Gulf War II: Grading Television's War News

Fox News Channel and Embedded Reporters Excelled, While Peter Jennings and Peter Arnett Flunked

While it only lasted about three weeks, the second Gulf War was an unqualified success. Jubilant Iraqis danced in the streets as U.S. military forces rolled into the center of Baghdad, while the dictator Saddam Hussein and his evil cohorts were, as General Tommy Franks put it on April 11, either dead or "running like hell."

TV's War Report Card But what about TV's coverage of the war? A new MRC Special Report finds while the media covered many aspects of the war well - reports from embedded journalists were refreshingly factual and mostly devoid of commentary - TV's war news exhibited problems detected during previous conflicts: too little skepticism of enemy propaganda, too much mindless negativism about America's military prospects, and a reluctance on the part of most networks to challenge the premises of anti-war activists or to expose their radical agenda:

Networks: By refusing to copy the reflexive skepticism of most of the media elite, those who watched the Fox News Channel weren't misled by the unwarranted second-guessing and negativism that tainted other networks' war news. The main blemish on FNC's war record occurred on March 30 when Geraldo Rivera, traveling with the 101st Airborne Division, boastfully disclosed the unit's mission.

In contrast, ABC received a near-failing grade for knee-jerk negativism that played up Iraqi claims of civilian suffering, hyped American military difficulties and indulged anti-war protesters with free air time.
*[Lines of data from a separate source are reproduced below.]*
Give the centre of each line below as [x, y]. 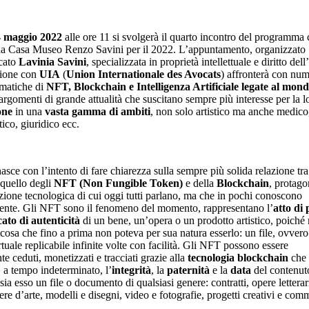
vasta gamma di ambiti [98, 111]
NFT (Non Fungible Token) [120, 183]
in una [29, 111]
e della [201, 183]
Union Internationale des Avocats [143, 74]
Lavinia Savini [52, 61]
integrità [131, 270]
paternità [188, 270]
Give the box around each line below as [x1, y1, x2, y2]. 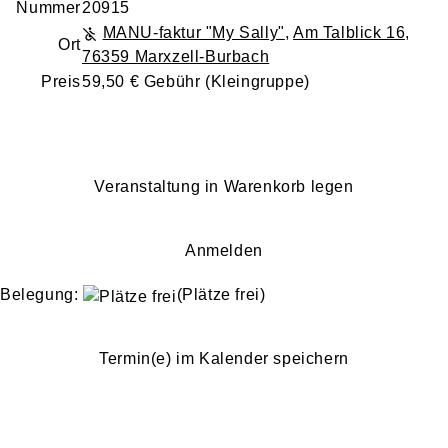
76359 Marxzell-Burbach [82, 48, 270, 65]
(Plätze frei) [176, 286, 266, 303]
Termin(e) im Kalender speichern [99, 350, 349, 367]
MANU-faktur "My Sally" [102, 24, 285, 41]
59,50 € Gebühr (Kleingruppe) [82, 73, 310, 90]
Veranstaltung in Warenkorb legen [94, 178, 354, 195]
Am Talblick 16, [293, 24, 411, 41]
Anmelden [185, 242, 263, 259]
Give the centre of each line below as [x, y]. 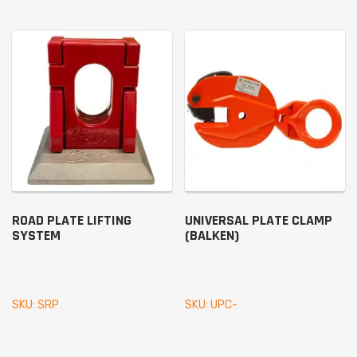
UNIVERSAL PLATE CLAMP [259, 220]
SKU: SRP [35, 304]
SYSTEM [36, 235]
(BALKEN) [212, 235]
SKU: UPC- [212, 304]
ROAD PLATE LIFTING [72, 220]
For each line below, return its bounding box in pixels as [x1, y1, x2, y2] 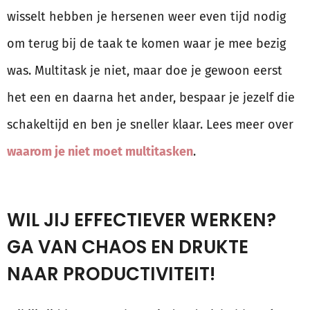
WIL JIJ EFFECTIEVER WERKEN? [7, 208, 276, 233]
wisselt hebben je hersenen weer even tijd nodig [7, 9, 286, 25]
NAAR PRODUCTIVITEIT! [7, 262, 215, 287]
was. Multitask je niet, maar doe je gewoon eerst [7, 63, 282, 79]
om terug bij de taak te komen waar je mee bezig [7, 36, 286, 52]
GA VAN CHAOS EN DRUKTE [7, 235, 248, 260]
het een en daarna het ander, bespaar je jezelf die [7, 90, 295, 106]
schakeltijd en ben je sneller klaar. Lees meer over [7, 117, 293, 133]
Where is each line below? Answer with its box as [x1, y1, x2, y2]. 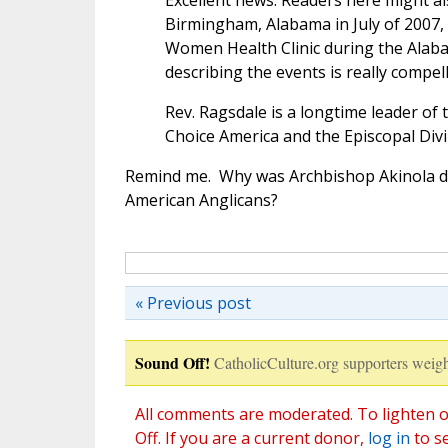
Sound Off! [134, 351, 210, 375]
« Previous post [134, 292, 251, 315]
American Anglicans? [124, 189, 278, 212]
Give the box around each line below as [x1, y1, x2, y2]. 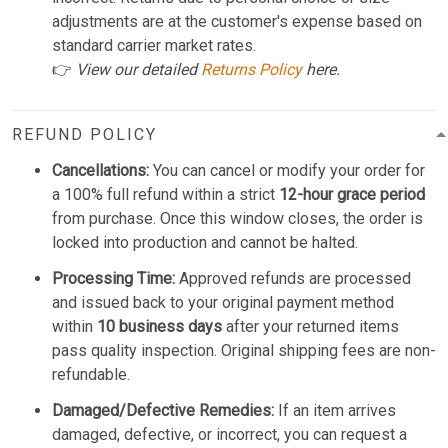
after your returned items [222, 316, 399, 336]
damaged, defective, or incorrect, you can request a [52, 424, 407, 444]
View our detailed [76, 59, 201, 79]
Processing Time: [52, 268, 175, 288]
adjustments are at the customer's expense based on [52, 11, 422, 31]
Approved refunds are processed [175, 268, 411, 288]
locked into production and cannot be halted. [52, 232, 358, 252]
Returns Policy [201, 59, 302, 79]
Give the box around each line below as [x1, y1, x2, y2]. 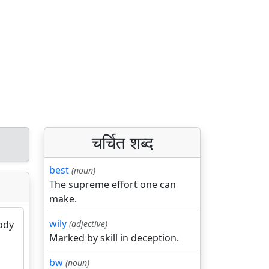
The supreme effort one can [49, 178, 176, 191]
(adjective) [69, 218, 107, 229]
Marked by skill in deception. [49, 231, 179, 244]
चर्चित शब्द [91, 131, 153, 154]
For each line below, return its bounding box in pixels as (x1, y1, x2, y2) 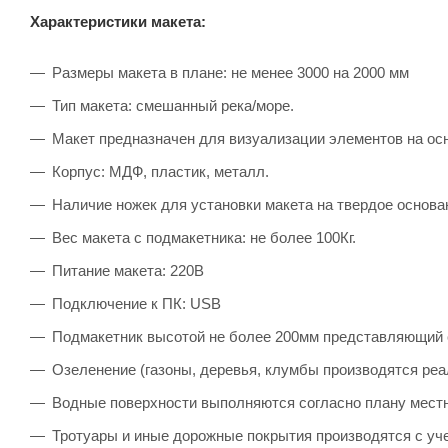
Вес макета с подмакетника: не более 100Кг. (52, 228, 356, 246)
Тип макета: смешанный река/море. (52, 96, 294, 114)
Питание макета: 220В (52, 261, 204, 279)
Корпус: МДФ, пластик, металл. (52, 162, 269, 180)
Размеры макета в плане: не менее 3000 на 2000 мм (52, 63, 409, 81)
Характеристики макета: (30, 12, 206, 30)
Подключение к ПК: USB (52, 294, 221, 312)
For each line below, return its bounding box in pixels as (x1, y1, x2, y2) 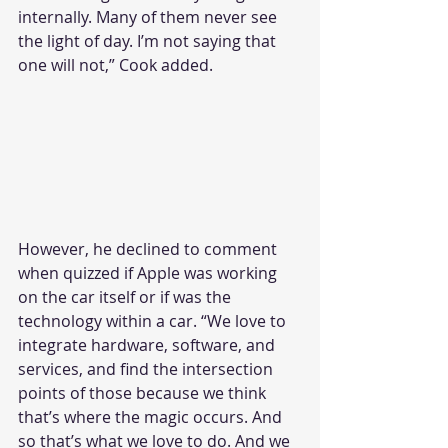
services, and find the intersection (18, 357, 277, 380)
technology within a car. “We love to (18, 309, 290, 332)
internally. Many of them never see (18, 6, 281, 28)
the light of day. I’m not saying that (18, 30, 280, 52)
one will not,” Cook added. (18, 54, 213, 76)
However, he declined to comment (18, 237, 281, 260)
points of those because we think (18, 381, 270, 404)
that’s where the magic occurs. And (18, 405, 286, 428)
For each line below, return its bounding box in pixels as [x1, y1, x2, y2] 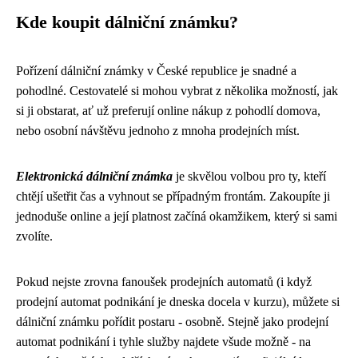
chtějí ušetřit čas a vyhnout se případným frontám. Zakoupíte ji [16, 189, 330, 203]
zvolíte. [16, 229, 53, 243]
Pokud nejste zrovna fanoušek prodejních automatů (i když [16, 275, 312, 288]
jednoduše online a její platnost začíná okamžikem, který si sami [16, 209, 337, 223]
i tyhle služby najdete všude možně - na [109, 335, 311, 348]
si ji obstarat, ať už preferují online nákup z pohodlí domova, [16, 104, 320, 117]
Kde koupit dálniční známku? [16, 13, 238, 32]
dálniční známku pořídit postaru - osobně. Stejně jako [16, 315, 287, 328]
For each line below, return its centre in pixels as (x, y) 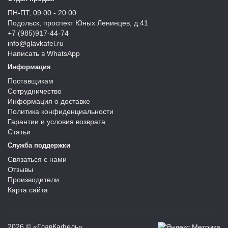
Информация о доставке (49, 101)
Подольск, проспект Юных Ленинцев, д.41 (78, 23)
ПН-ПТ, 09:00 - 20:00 (42, 12)
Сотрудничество (35, 91)
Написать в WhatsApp (44, 53)
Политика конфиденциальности (61, 111)
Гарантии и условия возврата (56, 121)
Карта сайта (28, 190)
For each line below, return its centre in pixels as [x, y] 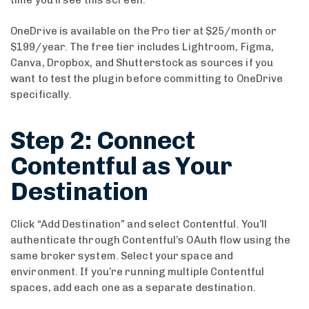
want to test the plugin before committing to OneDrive [147, 79]
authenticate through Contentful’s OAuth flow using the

ABC's Chris Cuomo even promoted anti-war protesters as "prescient indicators of the national mood," even as polls showed most Americans supported the war. (Details on all networks at www.mrc.org)

Anchors: All of the network anchors received high grades except for the highly tendentious Peter Jennings, who played up any defeatist angle he could find. Five days before Baghdad fell, Pentagon reporter John McWethy warned, "This could be, Peter, a long war." Jennings felt vindication: "As many people had anticipated."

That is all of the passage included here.